Het pleit duurt lang, doordat de advocaat, uit hartstocht voor de zaak, het verschil telkens ingewikkelder maakt. Zelfs kan hij aan Lammers een recht van opslag betwisten, dat den boer veel meer waard is dan de tien gulden voor het landpad, maar de partijen stellen er nauwelijks belang in. Vrouw Broersma vooral wil van geen schikking hooren, ook al begint ze in te zien, dat ze het geschil over het pad zal moeten verliezen. Verliezen! Welnu, dan heeft zij tot troost haar woord, dat ze geen stap meer buiten haar bezittingen zal zetten, als ze niet vrij over het betwiste pad kan gaan. Dat gevoelt zij niet als straf voor zichzelf, maar als wraak tegenover Lammers. | |
[pagina 21]
| |
Toch zal zij volhouden, zoolang er nog eenige kans is. Hoe zuinig van aard zij anders is, in het proces ziet ze op geen geld, omdat het de macht is, die haar recht moet verschaffen, het recht, dat haar tenslotte toch ontgaat, wijl een overeenkomst, op vertrouwen gevestigd, niet is beschreven.

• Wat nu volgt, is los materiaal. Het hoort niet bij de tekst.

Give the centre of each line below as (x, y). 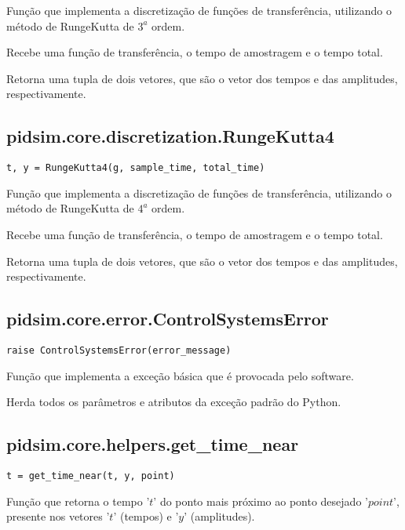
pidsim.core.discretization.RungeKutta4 (170, 136)
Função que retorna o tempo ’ (78, 501)
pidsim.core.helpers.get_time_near (153, 444)
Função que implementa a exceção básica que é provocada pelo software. (180, 375)
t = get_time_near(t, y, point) (91, 476)
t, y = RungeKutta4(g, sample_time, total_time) (136, 168)
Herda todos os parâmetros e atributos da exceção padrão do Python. (174, 402)
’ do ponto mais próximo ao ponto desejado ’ (261, 501)
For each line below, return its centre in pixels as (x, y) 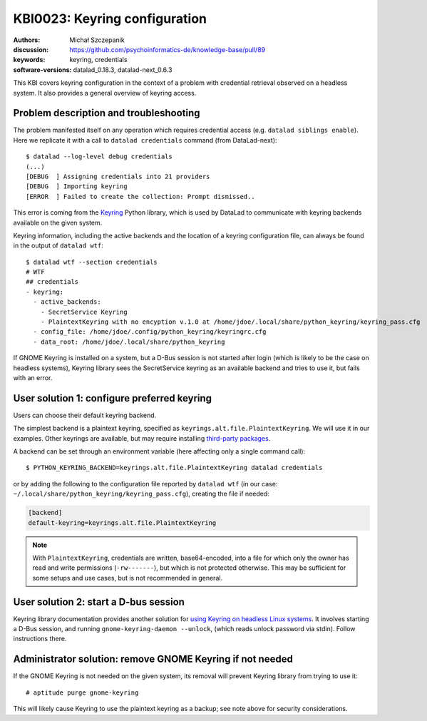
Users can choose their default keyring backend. (85, 415)
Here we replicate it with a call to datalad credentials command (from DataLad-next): (145, 140)
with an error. (33, 378)
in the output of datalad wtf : (58, 245)
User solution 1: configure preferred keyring (113, 398)
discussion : (31, 49)
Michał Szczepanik (97, 40)
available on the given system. (58, 223)
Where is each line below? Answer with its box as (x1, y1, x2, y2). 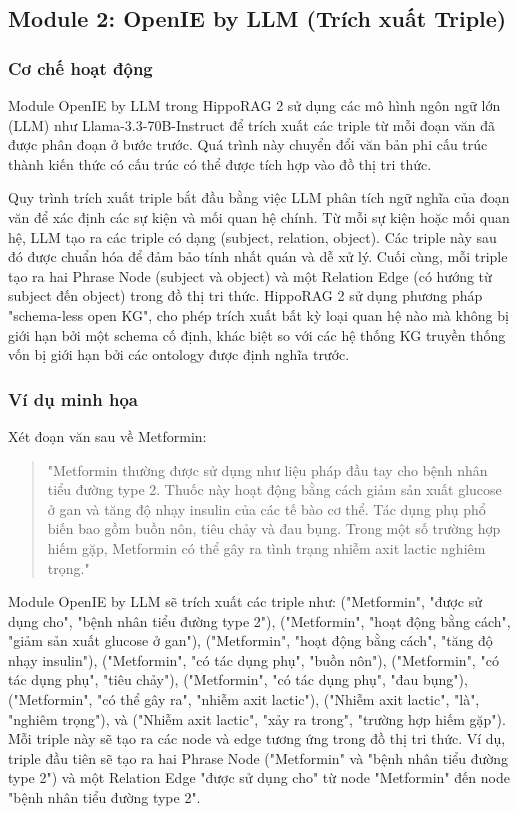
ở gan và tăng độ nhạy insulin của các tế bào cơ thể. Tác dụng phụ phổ (47, 498, 486, 519)
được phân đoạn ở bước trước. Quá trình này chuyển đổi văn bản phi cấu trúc (8, 134, 488, 155)
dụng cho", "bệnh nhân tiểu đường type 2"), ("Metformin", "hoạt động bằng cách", (8, 610, 511, 631)
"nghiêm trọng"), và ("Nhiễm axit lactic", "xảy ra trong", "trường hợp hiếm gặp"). (8, 708, 506, 729)
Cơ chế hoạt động (8, 55, 153, 80)
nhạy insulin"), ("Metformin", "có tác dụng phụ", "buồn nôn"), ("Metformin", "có (8, 649, 499, 670)
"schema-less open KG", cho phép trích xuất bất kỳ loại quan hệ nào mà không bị (8, 304, 509, 325)
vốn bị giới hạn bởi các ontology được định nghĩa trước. (8, 344, 350, 365)
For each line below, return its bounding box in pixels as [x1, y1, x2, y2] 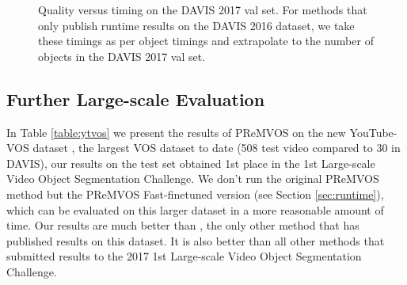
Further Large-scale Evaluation [6, 86, 265, 111]
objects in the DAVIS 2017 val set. [38, 47, 206, 64]
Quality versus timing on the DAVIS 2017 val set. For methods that [38, 2, 367, 17]
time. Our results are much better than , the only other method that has [6, 217, 359, 234]
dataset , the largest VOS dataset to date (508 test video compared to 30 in [32, 139, 401, 156]
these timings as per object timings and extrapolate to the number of [38, 32, 374, 49]
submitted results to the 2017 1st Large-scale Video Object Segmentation [6, 248, 362, 264]
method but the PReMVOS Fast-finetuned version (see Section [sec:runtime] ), [6, 185, 384, 202]
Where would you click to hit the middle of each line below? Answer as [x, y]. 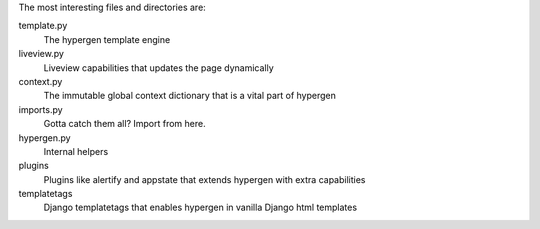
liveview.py [41, 54]
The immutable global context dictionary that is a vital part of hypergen [190, 96]
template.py [43, 26]
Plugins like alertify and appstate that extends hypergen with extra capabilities [204, 179]
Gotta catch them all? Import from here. [124, 124]
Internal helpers [76, 151]
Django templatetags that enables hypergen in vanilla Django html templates [200, 207]
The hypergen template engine [107, 39]
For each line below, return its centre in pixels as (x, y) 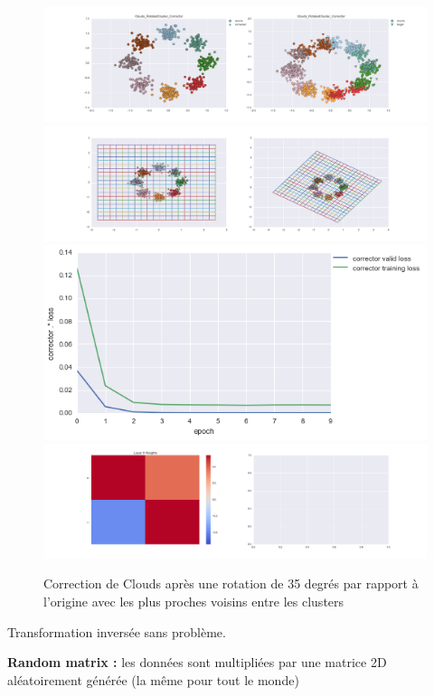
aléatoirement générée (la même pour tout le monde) (153, 679)
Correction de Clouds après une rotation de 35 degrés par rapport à (231, 583)
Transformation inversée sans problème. (117, 631)
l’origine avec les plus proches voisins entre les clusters (194, 601)
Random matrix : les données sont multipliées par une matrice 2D (197, 662)
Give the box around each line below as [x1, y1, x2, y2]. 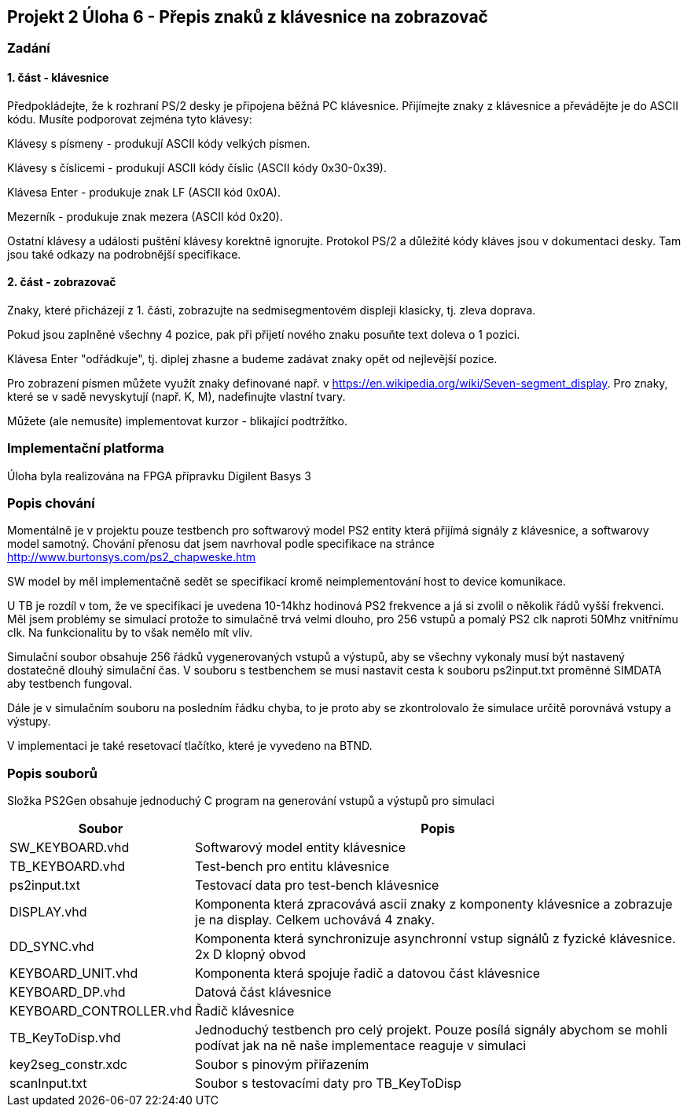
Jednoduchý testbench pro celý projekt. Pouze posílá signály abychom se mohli [195, 1022, 667, 1038]
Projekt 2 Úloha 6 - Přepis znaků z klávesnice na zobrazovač [7, 7, 488, 27]
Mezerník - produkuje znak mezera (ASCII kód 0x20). [7, 209, 283, 223]
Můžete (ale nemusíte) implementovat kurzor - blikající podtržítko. [7, 413, 347, 428]
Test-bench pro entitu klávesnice [195, 858, 390, 875]
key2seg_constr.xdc [9, 1056, 127, 1073]
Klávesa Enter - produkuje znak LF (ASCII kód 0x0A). [7, 185, 281, 199]
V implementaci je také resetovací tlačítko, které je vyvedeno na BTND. [7, 739, 373, 753]

Eindelijk is de slag gevallen, en zonder verder beroep moet de boerin kosten en achterstallige vergoeding, alles betalen. Zij doet het zwijgend, maar zóó verschrikkelijk wordt haar uitzicht in die dagen, dat elk haar angstig vermijdt, zich huiverend afkeert, want zij schijnt een doode, die nog alleen handelt onder den invloed van een geheimzinnige kracht. Ook zijzelf gevoelt zich afgestorven van de wereld buiten haar, levend slechts door een vreemd wezen, dat langzaam in haar gedrongen, met haar samengegroeid, tot haarzelf geworden is. Zij is nu niet meer onzeker, niet meer zwak, zij lijdt niet meer, zij gehoorzaamt slechts. Onbewogen rekent zij af met den gemachtigde van Lammers en spreekt met hem af, wanneer in 't vervolg de tien gulden zal betaald worden. Want het pad naar het dorp kan zij niet missen, al zal zijzelf het niet meer betreden. | |
IX.De uitvoering van haar besluit kost de boerin geen moeite. Zij kan zich niet voorstellen, dat er iets anders mogelijk is dan haar woord te houden. Alleen daardoor kan ze blijven leven en werken voor haar doel. Zóó eens is zij het met zichzelf, zoo weinig weerstreving van haar besluit vindt ze in eigen gemoed, dat zij zelfs geen behoefte gevoelt er met anderen over te spreken. Alleen den dominé, die haar bezoekt, omdat hij haar nooit meer in de kerk ziet, vertelt zij nog eens, dat zij haar eigen land niet anders verlaten zal dan over een vrij pad naar het dorp. Hij glimlacht ongeloovig, maar vertrouwend, dat mettertijd de boerin wel veranderen zal. Zij wordt niet boos, maar als hij later nog eens terugkomt, wijst ze hem bij de deur af.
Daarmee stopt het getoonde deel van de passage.